══ Given information

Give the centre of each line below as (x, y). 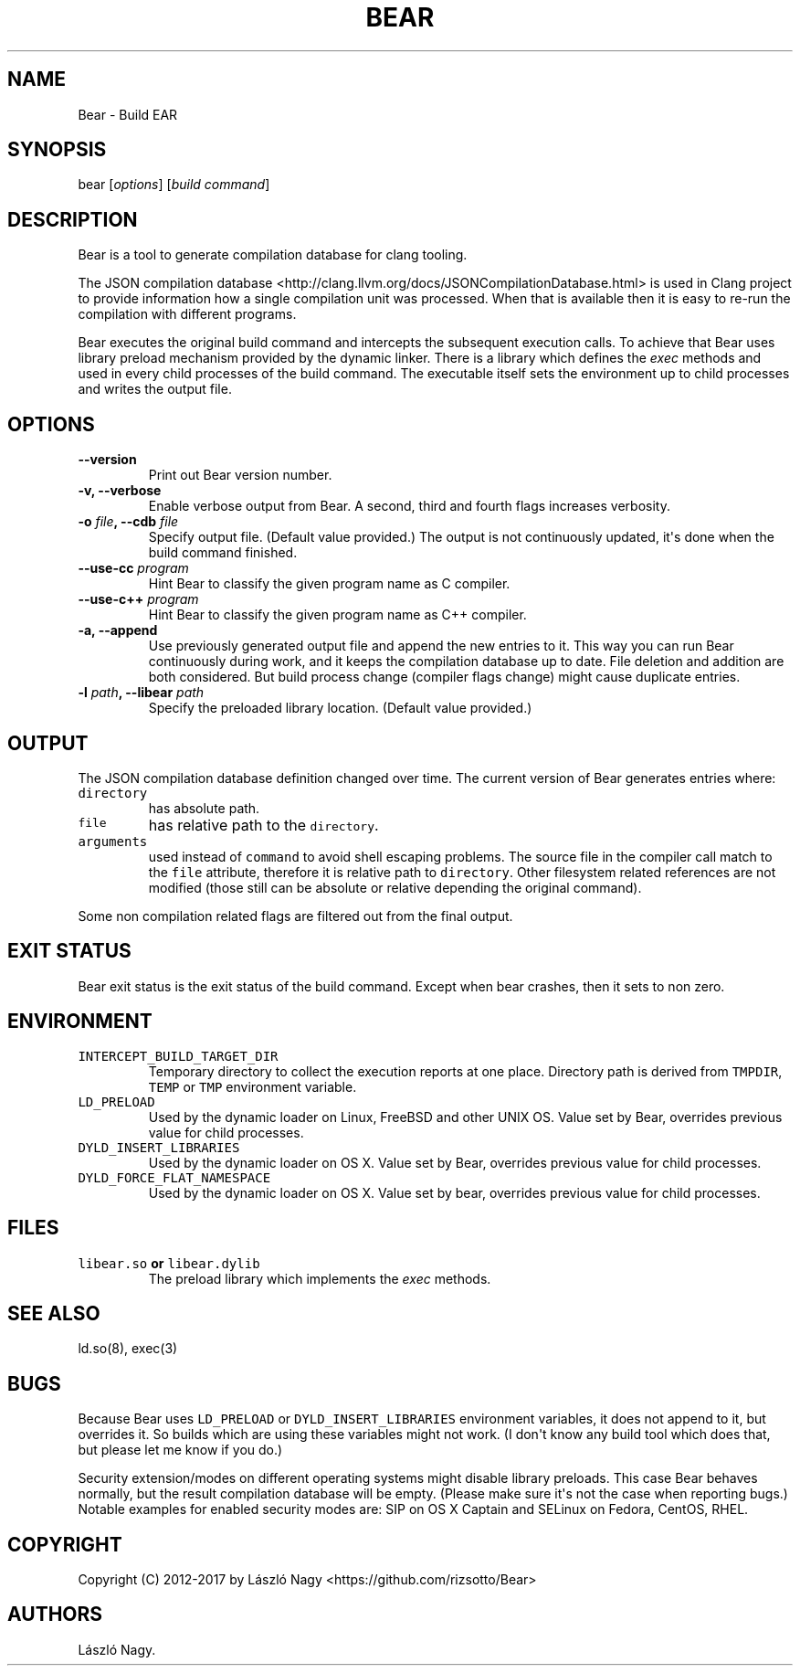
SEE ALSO (54, 1313)
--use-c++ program (138, 599)
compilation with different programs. (187, 314)
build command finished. (223, 553)
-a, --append (118, 630)
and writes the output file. (155, 389)
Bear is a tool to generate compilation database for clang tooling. (273, 255)
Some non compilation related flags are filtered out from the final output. (295, 916)
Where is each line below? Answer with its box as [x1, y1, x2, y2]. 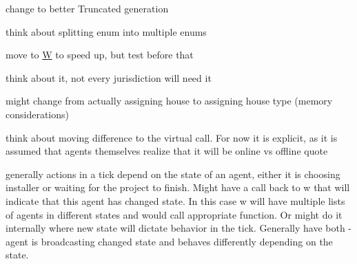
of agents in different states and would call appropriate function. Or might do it [6, 207, 343, 221]
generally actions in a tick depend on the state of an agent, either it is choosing [6, 166, 340, 181]
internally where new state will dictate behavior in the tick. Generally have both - [6, 221, 351, 235]
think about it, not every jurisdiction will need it [6, 70, 212, 85]
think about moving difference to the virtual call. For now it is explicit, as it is [6, 130, 338, 144]
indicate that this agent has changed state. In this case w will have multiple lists [6, 193, 345, 208]
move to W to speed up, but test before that [6, 47, 194, 62]
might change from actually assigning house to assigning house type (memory [6, 93, 333, 108]
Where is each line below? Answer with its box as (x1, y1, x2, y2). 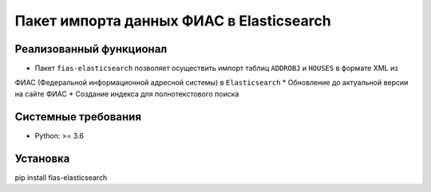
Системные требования (14, 110, 142, 123)
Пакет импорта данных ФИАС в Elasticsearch (14, 12, 331, 29)
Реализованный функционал (14, 42, 168, 56)
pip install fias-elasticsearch (14, 172, 108, 182)
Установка (14, 151, 70, 165)
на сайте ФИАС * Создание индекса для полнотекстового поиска (14, 88, 239, 99)

════

Task goal: Your answer must consist of every line in the listing that contains "compilation".

Result below:
compilation with different programs. (187, 314)
Bear is a tool to generate compilation database for clang tooling. (273, 255)
Some non compilation related flags are filtered out from the final output. (295, 916)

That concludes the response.